■ What you need to do
Among the entries below, count the lines that contain the word "High". Write down only the total.

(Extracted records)
• • •

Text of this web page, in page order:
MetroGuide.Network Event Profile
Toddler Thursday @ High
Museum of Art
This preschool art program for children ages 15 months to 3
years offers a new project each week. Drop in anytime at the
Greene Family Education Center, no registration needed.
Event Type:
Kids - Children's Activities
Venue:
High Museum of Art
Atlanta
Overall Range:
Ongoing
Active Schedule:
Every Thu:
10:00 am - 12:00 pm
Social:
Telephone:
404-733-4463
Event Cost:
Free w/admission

• • •

■ Written response
2